Spin-offs from the Oseberg gas injection project included the decision by Hydro and its partners to develop Grane and Fram with such injection, based on gas imported from other fields. That formed an important part of the strategy for achieving good resource utilisation on these fields. Gas and WAG injection were also adopted on Oseberg Sør.

Development of well technology in connection with Troll Oil has had big spin-offs for other fields, particularly in the use of multilateral wells. Figure 5.14 shows the trend for such wells on the NCS before and after the Troll development. Troll Oil operator Hydro extended this technology to Njord, Fram, Brage and Grane. Other operators have also adopted it. Several suppliers have developed their own solutions for this type of well. Baker Hughes and Halliburton were awarded the NPD’s IOR prize in 2006 for their contributions to these developments.


Figure 5.14 Trend for the use of multilateral wells

Figure 5.14 Trend for the use of multilateral wells


Long-term thinking and creativity

Two conditions in particular have laid the basis for success on such fields as Ekofisk, Oseberg and Troll: their size, which made it possible to develop new technology for an individual field, and the adoption of such solutions early in the field’s lifetime.

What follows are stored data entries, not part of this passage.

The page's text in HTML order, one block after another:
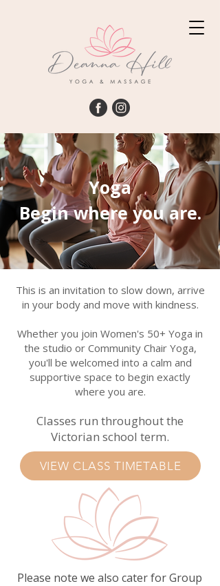
Yoga
Begin where you are.
This is an invitation to slow down, arrive
in your body and move with kindness.
Whether you join Women's 50+ Yoga in
the studio or Community Chair Yoga,
you'll be welcomed into a calm and
supportive space to begin exactly
where you are.
Classes run throughout the
Victorian school term.
VIEW CLASS TIMETABLE
Please note we also cater for Group
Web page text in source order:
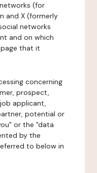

Such conditions are not present to the same extent on the NCS today. But Norway still has a number of big fields expected to produce oil for many decades to come, such as Ekofisk, Eldfisk, Snorre and Heidrun. That will also apply to large new developments on the NCS.

Important historical decisions on field pilots and implementation have been very important, with substantial spin-offs. With hindsight, it can be seen that results from these projects were not a matter of course. A certain degree of boldness was required there and then from everyone involved. Oil prices are high today. Improved recovery from producing fields is a political goal. Much of the potential lies in the immobile oil which cannot be recovered unless new methods are adopted.

A bold approach is important for maintaining a high level of value creation. Getting as much as possible out of producing fields while infrastructure is still in place will be crucial. Close followup by the authorities has earlier proved useful when important decisions are to be taken. That will undoubtedly remain the case. At the same time, it will be crucial to have licensees who combine the willingness to take risks with long-term thinking, professional strength and creativity, and who thereby contribute to extending the limits of the attainable.